LINE Messaging Bugs Open Asian Users to Cyber Espionage

Summary

Researchers Thomas Mogensen and Diego De Freitas Aranha from Aarhus University analysed LINE’s custom end-to-end encryption (Letter Sealing v2) and found multiple critical weaknesses. Their work — to be presented at Black Hat Europe — shows the protocol’s design permits message replay attacks, plaintext leakage via stickers and URL previews, and impersonation inside chats. The team also demonstrated man-in-the-middle (MiTM) attacks on iOS devices to validate the flaws against the authentic LINE app.

LINE is a “super app” across parts of East Asia, used for messaging, banking and government services, which magnifies the potential impact of these vulnerabilities.
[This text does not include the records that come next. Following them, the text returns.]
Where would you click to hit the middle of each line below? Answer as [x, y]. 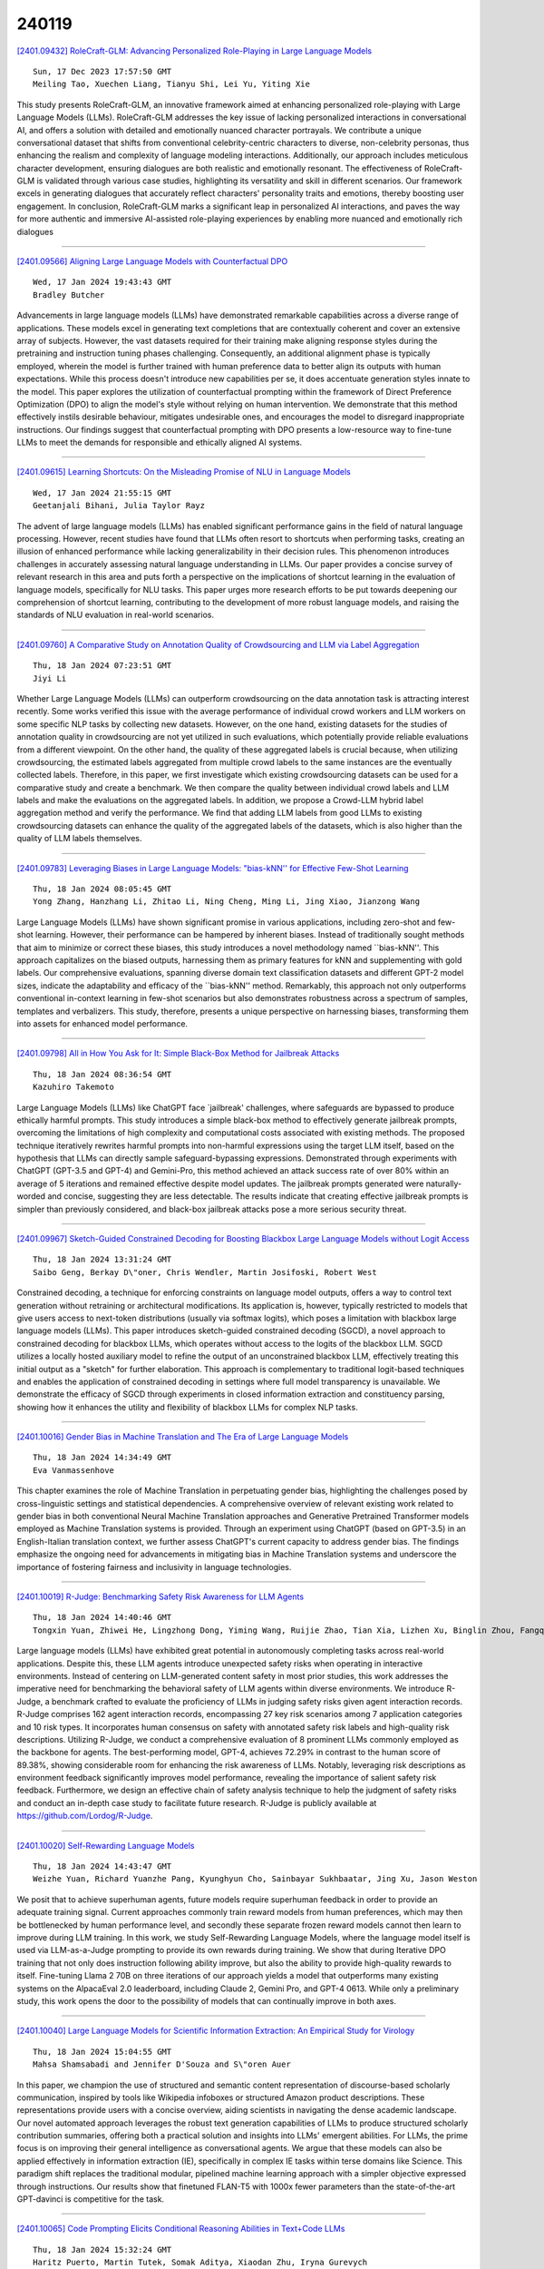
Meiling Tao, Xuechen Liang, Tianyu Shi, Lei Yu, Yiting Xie [171, 84]
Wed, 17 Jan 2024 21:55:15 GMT [102, 493]
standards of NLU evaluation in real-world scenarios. [116, 615]
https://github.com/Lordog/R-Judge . [85, 1816]
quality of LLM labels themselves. [79, 839]
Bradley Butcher [69, 295]
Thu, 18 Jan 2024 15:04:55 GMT [102, 2052]
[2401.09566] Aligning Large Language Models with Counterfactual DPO [152, 261]
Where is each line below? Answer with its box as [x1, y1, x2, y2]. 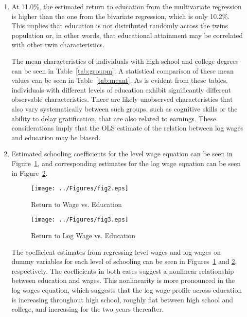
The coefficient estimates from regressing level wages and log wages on [11, 246, 221, 257]
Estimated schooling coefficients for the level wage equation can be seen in [11, 149, 233, 159]
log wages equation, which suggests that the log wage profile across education [11, 284, 242, 295]
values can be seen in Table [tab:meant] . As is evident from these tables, [11, 75, 228, 85]
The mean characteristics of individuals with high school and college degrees [11, 56, 239, 66]
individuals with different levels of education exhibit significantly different [11, 84, 231, 94]
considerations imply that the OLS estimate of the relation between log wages [11, 123, 244, 133]
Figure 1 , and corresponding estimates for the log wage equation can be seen [11, 158, 241, 168]
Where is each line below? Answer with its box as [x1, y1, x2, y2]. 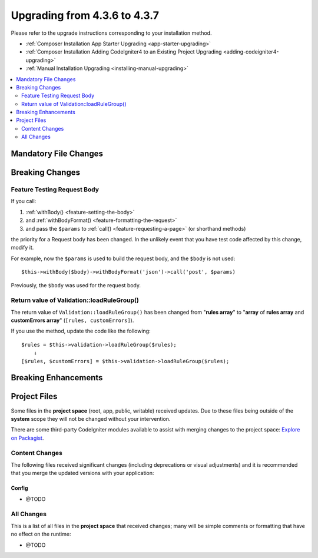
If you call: [11, 198, 37, 205]
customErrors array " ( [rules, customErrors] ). [11, 317, 134, 324]
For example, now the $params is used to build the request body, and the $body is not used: [11, 255, 236, 262]
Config [11, 484, 28, 491]
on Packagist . [11, 434, 44, 441]
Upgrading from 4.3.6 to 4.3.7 [11, 9, 159, 22]
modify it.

The researchers disclosed the issues to LINE; the company acknowledged them but appears to have no substantial protocol redesign planned, offering only some user-side workarounds and setting changes.

Key Points

  • The stateless protocol design allows servers to replay previously sent ciphertexts at any future time, changing message context and potentially misleading recipients.
  • LINE’s sticker recommendation and URL preview features leak plaintext to servers — typed words and full URLs (which may contain tokens, meeting IDs or credentials) can be exposed.
  • Impersonation attacks are possible: any participant in a chat can forge messages appearing to come from other users if a malicious server is used.
  • Researchers successfully performed MiTM attacks on iOS to confirm practical exploitability against the official LINE client.
  • Exploitation requires users to connect to a malicious LINE server — achievable via social engineering or coercion of providers — and users have little way to detect such tampering.
  • LINE acknowledged the findings but offered only limited mitigation plans; the vulnerabilities stem from innate protocol design choices rather than simple implementation bugs.

Why should I read this?

Look — if you or your organisation uses LINE (especially in Japan, Taiwan, Thailand or Indonesia), this isn’t just academic. The app is woven into everyday life there, so these flaws could turn ordinary chats into espionage channels. We’ve saved you time by pulling out the real risks: replay, plaintext leaks and impersonation, plus the awkward bit — LINE doesn’t have a clear fix lined up.

Context and relevance

The findings matter for privacy, corporate security and civic safety. Because LINE functions as a super app, compromises could expose banking interactions, government communications and business secrets. Threat actors range from financially motivated criminals and insider saboteurs to state-sponsored actors who could coerce infrastructure providers.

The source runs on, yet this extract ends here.